ASSIGNMENT: Copy every entry exactly as it reads and exclude whatever pictures appear.

---+---

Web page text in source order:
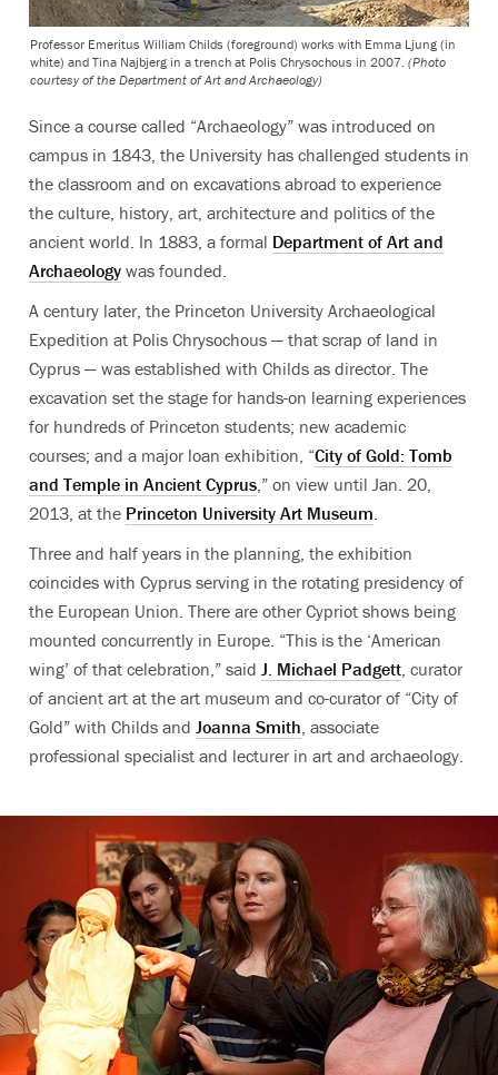
Professor Emeritus William Childs (foreground) works with Emma Ljung (in
white) and Tina Najbjerg in a trench at Polis Chrysochous in 2007. (Photo
courtesy of the Department of Art and Archaeology)
Since a course called “Archaeology” was introduced on
campus in 1843, the University has challenged students in
the classroom and on excavations abroad to experience
the culture, history, art, architecture and politics of the
ancient world. In 1883, a formal Department of Art and
Archaeology was founded.
A century later, the Princeton University Archaeological
Expedition at Polis Chrysochous — that scrap of land in
Cyprus — was established with Childs as director. The
excavation set the stage for hands-on learning experiences
for hundreds of Princeton students; new academic
courses; and a major loan exhibition, “City of Gold: Tomb
and Temple in Ancient Cyprus,” on view until Jan. 20,
2013, at the Princeton University Art Museum.
Three and half years in the planning, the exhibition
coincides with Cyprus serving in the rotating presidency of
the European Union. There are other Cypriot shows being
mounted concurrently in Europe. “This is the ‘American
wing’ of that celebration,” said J. Michael Padgett, curator
of ancient art at the art museum and co-curator of “City of
Gold” with Childs and Joanna Smith, associate
professional specialist and lecturer in art and archaeology.
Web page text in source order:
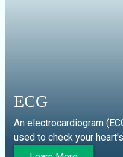
ECG
An electrocardiogram
used to check your
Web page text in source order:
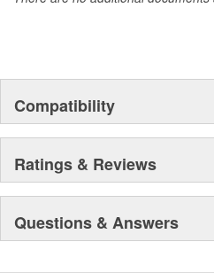
Compatibility
Ratings & Reviews
Questions & Answers
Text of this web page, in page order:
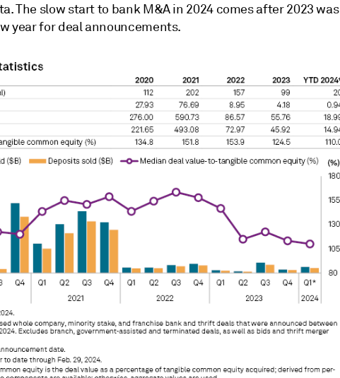
The slow start to bank M&A in 2024 comes after 2023 was
year for deal announcements.
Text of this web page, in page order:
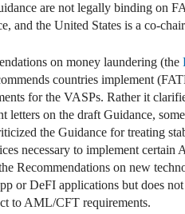
are not legally binding on
and the United States is a co-
on money laundering (the
countries implement
for the VASPs. Rather it
letters on the draft Guidance,
the Guidance for treating
necessary to implement
Recommendations on new
or DeFI applications but does
to AML/CFT requirements.
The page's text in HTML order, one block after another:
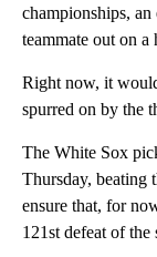
championships,
teammate out on a
Right now, it
spurred on by the
The White Sox
Thursday, beating
ensure that, for
121st defeat of the
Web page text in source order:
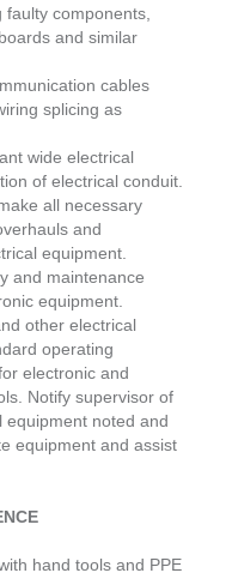
components,
and similar
cables
splicing as
wide electrical
of electrical conduit.
all necessary
and
equipment.
and maintenance
equipment.
other electrical
operating
electronic and
Notify supervisor of
equipment noted and
equipment and assist
hand tools and PPE
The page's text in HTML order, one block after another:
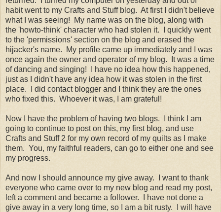
habit went to my Crafts and Stuff blog. At first I didn't believe
what I was seeing! My name was on the blog, along with
the 'howto-think' character who had stolen it. I quickly went
to the 'permissions' section on the blog and erased the
hijacker's name. My profile came up immediately and I was
once again the owner and operator of my blog. It was a time
of dancing and singing! I have no idea how this happened,
just as I didn't have any idea how it was stolen in the first
place. I did contact blogger and I think they are the ones
who fixed this. Whoever it was, I am grateful!
Now I have the problem of having two blogs. I think I am
going to continue to post on this, my first blog, and use
Crafts and Stuff 2 for my own record of my quilts as I make
them. You, my faithful readers, can go to either one and see
my progress.
And now I should announce my give away. I want to thank
everyone who came over to my new blog and read my post,
left a comment and became a follower. I have not done a
give away in a very long time, so I am a bit rusty. I will have
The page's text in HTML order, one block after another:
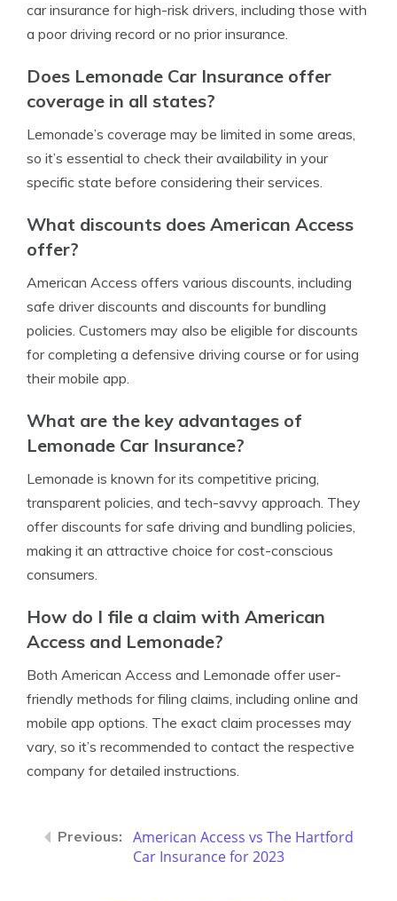
car insurance for high-risk drivers, including those with
a poor driving record or no prior insurance.
Does Lemonade Car Insurance offer
coverage in all states?
Lemonade’s coverage may be limited in some areas,
so it’s essential to check their availability in your
specific state before considering their services.
What discounts does American Access
offer?
American Access offers various discounts, including
safe driver discounts and discounts for bundling
policies. Customers may also be eligible for discounts
for completing a defensive driving course or for using
their mobile app.
What are the key advantages of
Lemonade Car Insurance?
Lemonade is known for its competitive pricing,
transparent policies, and tech-savvy approach. They
offer discounts for safe driving and bundling policies,
making it an attractive choice for cost-conscious
consumers.
How do I file a claim with American
Access and Lemonade?
Both American Access and Lemonade offer user-
friendly methods for filing claims, including online and
mobile app options. The exact claim processes may
vary, so it’s recommended to contact the respective
company for detailed instructions.
American Access vs The Hartford
Car Insurance for 2023
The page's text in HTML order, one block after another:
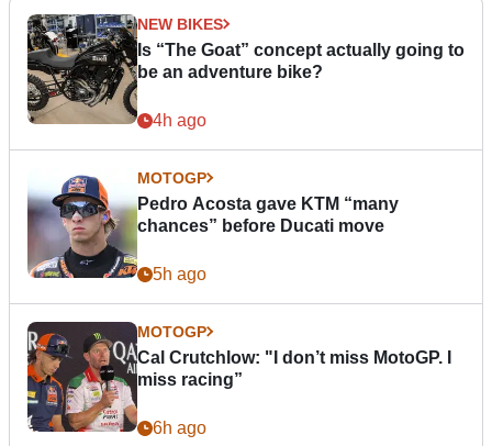
NEW BIKES
Is “The Goat” concept actually going to
be an adventure bike?
4h ago
MOTOGP
Pedro Acosta gave KTM “many
chances” before Ducati move
5h ago
MOTOGP
Cal Crutchlow: "I don’t miss MotoGP. I
miss racing”
6h ago
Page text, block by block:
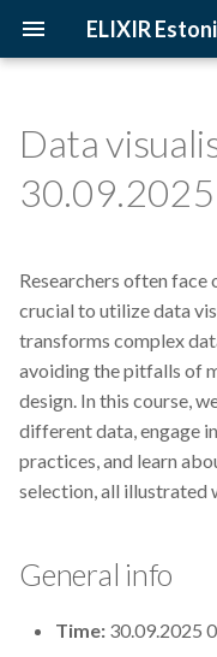
ELIXIR
e
s
t
a
r
2026
2024
2023
2022
2021
2019
2018
3D-BioInfo
Alignment
Andmehaldus
Andmehaldusplaan
Avatud juurdepääs
Best practices
Bgee
Upcoming Trainings
Instructors
Training materials
Introduction
The FAIR Principles
Sensitive data
Data
30.09.2025
Researchers often
crucial to utilize data
transforms complex
avoiding the pitfalls of
design. In this course,
different data, engage
practices, and learn
selection, all illustrated
General info
Time: 30.09.2025
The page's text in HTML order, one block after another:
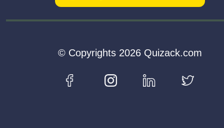
© Copyrights 2026 Quizack.com
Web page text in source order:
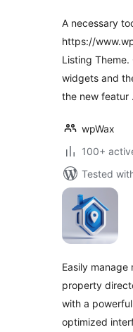
A necessary
https://
Listing
widgets and
the new featur
wpWax
100+
Tested
Easily manage
property
with a
optimized
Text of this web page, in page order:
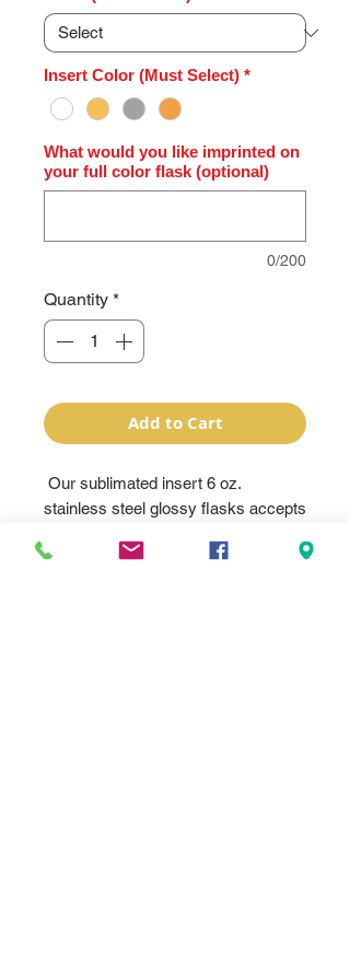
Insert Color (Must Select) *
What would you like imprinted on
your full color flask (optional)
0/200
Quantity *
Add to Cart
Our sublimated insert 6 oz.
stainless steel glossy flasks accepts
sublimate in vivid full color for brilliant
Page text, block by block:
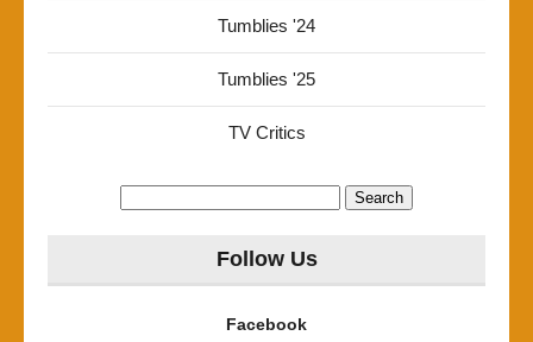
Tumblies '24
Tumblies '25
TV Critics
Follow Us
Facebook
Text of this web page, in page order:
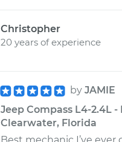
Christopher
20 years of experience
by JAMIE
Jeep Compass L4-2.4L
Clearwater, Florida
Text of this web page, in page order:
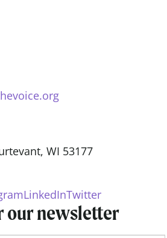
WI 53177
LinkedInTwitter
our newsletter
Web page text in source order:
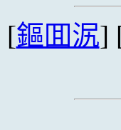
[鏂囬泦]
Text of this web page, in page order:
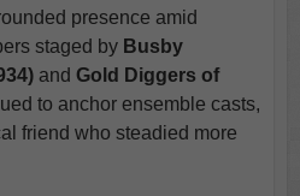
presence amid
staged by Busby
and Gold Diggers of
to anchor ensemble casts,
friend who steadied more
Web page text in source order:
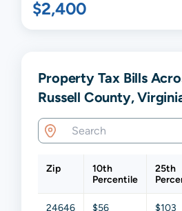
$2,400
Property Tax Bills
Russell County,
Zip
10th
Percentile
25th
24646 $56 $103
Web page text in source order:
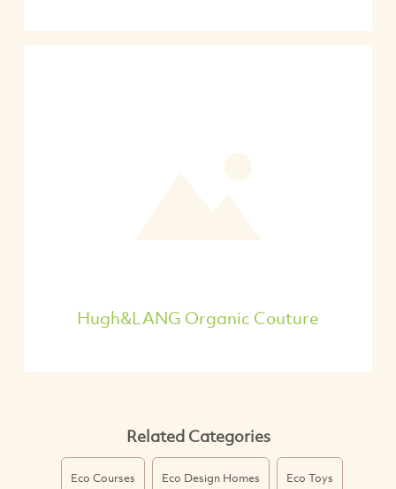
Hugh&LANG Organic Couture
Related Categories
Eco Courses Eco Design Homes Eco Toys
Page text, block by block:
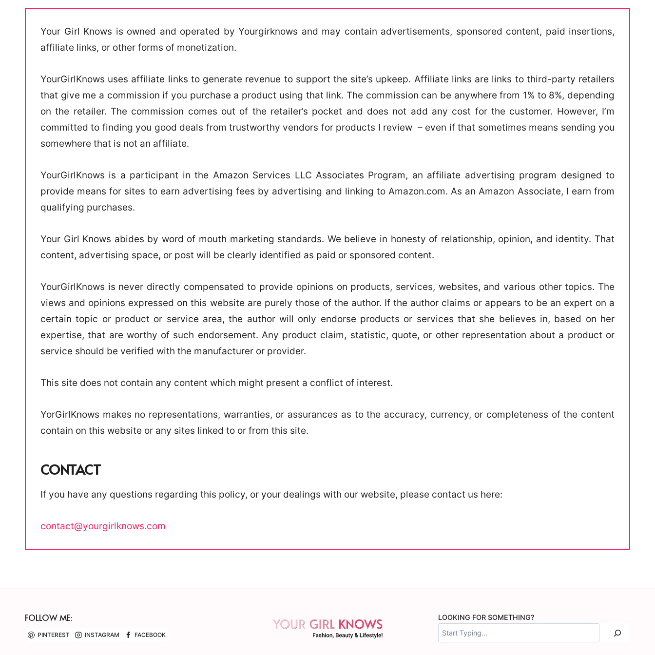
Your Girl Knows is owned and operated by Yourgirknows and may contain advertisements, sponsored content, paid insertions,
affiliate links, or other forms of monetization.
YourGirlKnows uses affiliate links to generate revenue to support the site’s upkeep. Affiliate links are links to third-party retailers
that give me a commission if you purchase a product using that link. The commission can be anywhere from 1% to 8%, depending
on the retailer. The commission comes out of the retailer’s pocket and does not add any cost for the customer. However, I’m
committed to finding you good deals from trustworthy vendors for products I review – even if that sometimes means sending you
somewhere that is not an affiliate.
YourGirlKnows is a participant in the Amazon Services LLC Associates Program, an affiliate advertising program designed to
provide means for sites to earn advertising fees by advertising and linking to Amazon.com. As an Amazon Associate, I earn from
qualifying purchases.
Your Girl Knows abides by word of mouth marketing standards. We believe in honesty of relationship, opinion, and identity. That
content, advertising space, or post will be clearly identified as paid or sponsored content.
YourGirlKnows is never directly compensated to provide opinions on products, services, websites, and various other topics. The
views and opinions expressed on this website are purely those of the author. If the author claims or appears to be an expert on a
certain topic or product or service area, the author will only endorse products or services that she believes in, based on her
expertise, that are worthy of such endorsement. Any product claim, statistic, quote, or other representation about a product or
service should be verified with the manufacturer or provider.
This site does not contain any content which might present a conflict of interest.
YorGirlKnows makes no representations, warranties, or assurances as to the accuracy, currency, or completeness of the content
contain on this website or any sites linked to or from this site.
CONTACT
If you have any questions regarding this policy, or your dealings with our website, please contact us here:
contact@yourgirlknows.com
FOLLOW ME:
PINTEREST INSTAGRAM FACEBOOK
LOOKING FOR SOMETHING?
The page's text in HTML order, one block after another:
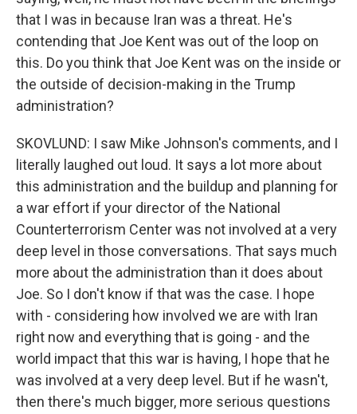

---+---

REPLY TO THE TASK:
Web page text in source order:
Professor Emeritus William Childs (foreground) works with Emma Ljung (in
white) and Tina Najbjerg in a trench at Polis Chrysochous in 2007. (Photo
courtesy of the Department of Art and Archaeology)
Since a course called “Archaeology” was introduced on
campus in 1843, the University has challenged students in
the classroom and on excavations abroad to experience
the culture, history, art, architecture and politics of the
ancient world. In 1883, a formal Department of Art and
Archaeology was founded.
A century later, the Princeton University Archaeological
Expedition at Polis Chrysochous — that scrap of land in
Cyprus — was established with Childs as director. The
excavation set the stage for hands-on learning experiences
for hundreds of Princeton students; new academic
courses; and a major loan exhibition, “City of Gold: Tomb
and Temple in Ancient Cyprus,” on view until Jan. 20,
2013, at the Princeton University Art Museum.
Three and half years in the planning, the exhibition
coincides with Cyprus serving in the rotating presidency of
the European Union. There are other Cypriot shows being
mounted concurrently in Europe. “This is the ‘American
wing’ of that celebration,” said J. Michael Padgett, curator
of ancient art at the art museum and co-curator of “City of
Gold” with Childs and Joanna Smith, associate
professional specialist and lecturer in art and archaeology.
Web page text in source order:
ECG
An electrocardiogram
used to check your
Web page text in source order:
Compatibility
Ratings & Reviews
Questions & Answers
Text of this web page, in page order:
The slow start to bank M&A in 2024 comes after 2023 was
year for deal announcements.
Text of this web page, in page order:
are not legally binding on
and the United States is a co-
on money laundering (the
countries implement
for the VASPs. Rather it
letters on the draft Guidance,
the Guidance for treating
necessary to implement
Recommendations on new
or DeFI applications but does
to AML/CFT requirements.
The page's text in HTML order, one block after another:
championships,
teammate out on a
Right now, it
spurred on by the
The White Sox
Thursday, beating
ensure that, for
121st defeat of the
Web page text in source order:
components,
and similar
cables
splicing as
wide electrical
of electrical conduit.
all necessary
and
equipment.
and maintenance
equipment.
other electrical
operating
electronic and
Notify supervisor of
equipment noted and
equipment and assist
hand tools and PPE
The page's text in HTML order, one block after another:
habit went to my Crafts and Stuff blog. At first I didn't believe
what I was seeing! My name was on the blog, along with
the 'howto-think' character who had stolen it. I quickly went
to the 'permissions' section on the blog and erased the
hijacker's name. My profile came up immediately and I was
once again the owner and operator of my blog. It was a time
of dancing and singing! I have no idea how this happened,
just as I didn't have any idea how it was stolen in the first
place. I did contact blogger and I think they are the ones
who fixed this. Whoever it was, I am grateful!
Now I have the problem of having two blogs. I think I am
going to continue to post on this, my first blog, and use
Crafts and Stuff 2 for my own record of my quilts as I make
them. You, my faithful readers, can go to either one and see
my progress.
And now I should announce my give away. I want to thank
everyone who came over to my new blog and read my post,
left a comment and became a follower. I have not done a
give away in a very long time, so I am a bit rusty. I will have
The page's text in HTML order, one block after another:
car insurance for high-risk drivers, including those with
a poor driving record or no prior insurance.
Does Lemonade Car Insurance offer
coverage in all states?
Lemonade’s coverage may be limited in some areas,
so it’s essential to check their availability in your
specific state before considering their services.
What discounts does American Access
offer?
American Access offers various discounts, including
safe driver discounts and discounts for bundling
policies. Customers may also be eligible for discounts
for completing a defensive driving course or for using
their mobile app.
What are the key advantages of
Lemonade Car Insurance?
Lemonade is known for its competitive pricing,
transparent policies, and tech-savvy approach. They
offer discounts for safe driving and bundling policies,
making it an attractive choice for cost-conscious
consumers.
How do I file a claim with American
Access and Lemonade?
Both American Access and Lemonade offer user-
friendly methods for filing claims, including online and
mobile app options. The exact claim processes may
vary, so it’s recommended to contact the respective
company for detailed instructions.
American Access vs The Hartford
Car Insurance for 2023
The page's text in HTML order, one block after another:
NEW BIKES
Is “The Goat” concept actually going to
be an adventure bike?
4h ago
MOTOGP
Pedro Acosta gave KTM “many
chances” before Ducati move
5h ago
MOTOGP
Cal Crutchlow: "I don’t miss MotoGP. I
miss racing”
6h ago
Page text, block by block:
ELIXIR
e
s
t
a
r
2026
2024
2023
2022
2021
2019
2018
3D-BioInfo
Alignment
Andmehaldus
Andmehaldusplaan
Avatud juurdepääs
Best practices
Bgee
Upcoming Trainings
Instructors
Training materials
Introduction
The FAIR Principles
Sensitive data
Data
30.09.2025
Researchers often
crucial to utilize data
transforms complex
avoiding the pitfalls of
design. In this course,
different data, engage
practices, and learn
selection, all illustrated
General info
Time: 30.09.2025
The page's text in HTML order, one block after another:
© Copyrights 2026 Quizack.com
Web page text in source order:
A necessary
https://
Listing
widgets and
the new featur
wpWax
100+
Tested
Easily manage
property
with a
optimized
Text of this web page, in page order:
Insert Color (Must Select) *
What would you like imprinted on
your full color flask (optional)
0/200
Quantity *
Add to Cart
Our sublimated insert 6 oz.
stainless steel glossy flasks accepts
sublimate in vivid full color for brilliant
Page text, block by block:
Tumblies '24
Tumblies '25
TV Critics
Follow Us
Facebook
Text of this web page, in page order:
Christopher
20 years of experience
by JAMIE
Jeep Compass L4-2.4L
Clearwater, Florida
Text of this web page, in page order:
WI 53177
LinkedInTwitter
our newsletter
Web page text in source order:
[鏂囬泦]
Text of this web page, in page order:
presence amid
staged by Busby
and Gold Diggers of
to anchor ensemble casts,
friend who steadied more
Web page text in source order:
$2,400
Property Tax Bills
Russell County,
Zip
10th
Percentile
25th
24646 $56 $103
Web page text in source order:
Hugh&LANG Organic Couture
Related Categories
Eco Courses Eco Design Homes Eco Toys
Page text, block by block:
Your Girl Knows is owned and operated by Yourgirknows and may contain advertisements, sponsored content, paid insertions,
affiliate links, or other forms of monetization.
YourGirlKnows uses affiliate links to generate revenue to support the site’s upkeep. Affiliate links are links to third-party retailers
that give me a commission if you purchase a product using that link. The commission can be anywhere from 1% to 8%, depending
on the retailer. The commission comes out of the retailer’s pocket and does not add any cost for the customer. However, I’m
committed to finding you good deals from trustworthy vendors for products I review – even if that sometimes means sending you
somewhere that is not an affiliate.
YourGirlKnows is a participant in the Amazon Services LLC Associates Program, an affiliate advertising program designed to
provide means for sites to earn advertising fees by advertising and linking to Amazon.com. As an Amazon Associate, I earn from
qualifying purchases.
Your Girl Knows abides by word of mouth marketing standards. We believe in honesty of relationship, opinion, and identity. That
content, advertising space, or post will be clearly identified as paid or sponsored content.
YourGirlKnows is never directly compensated to provide opinions on products, services, websites, and various other topics. The
views and opinions expressed on this website are purely those of the author. If the author claims or appears to be an expert on a
certain topic or product or service area, the author will only endorse products or services that she believes in, based on her
expertise, that are worthy of such endorsement. Any product claim, statistic, quote, or other representation about a product or
service should be verified with the manufacturer or provider.
This site does not contain any content which might present a conflict of interest.
YorGirlKnows makes no representations, warranties, or assurances as to the accuracy, currency, or completeness of the content
contain on this website or any sites linked to or from this site.
CONTACT
If you have any questions regarding this policy, or your dealings with our website, please contact us here:
contact@yourgirlknows.com
FOLLOW ME:
PINTEREST INSTAGRAM FACEBOOK
LOOKING FOR SOMETHING?
The page's text in HTML order, one block after another:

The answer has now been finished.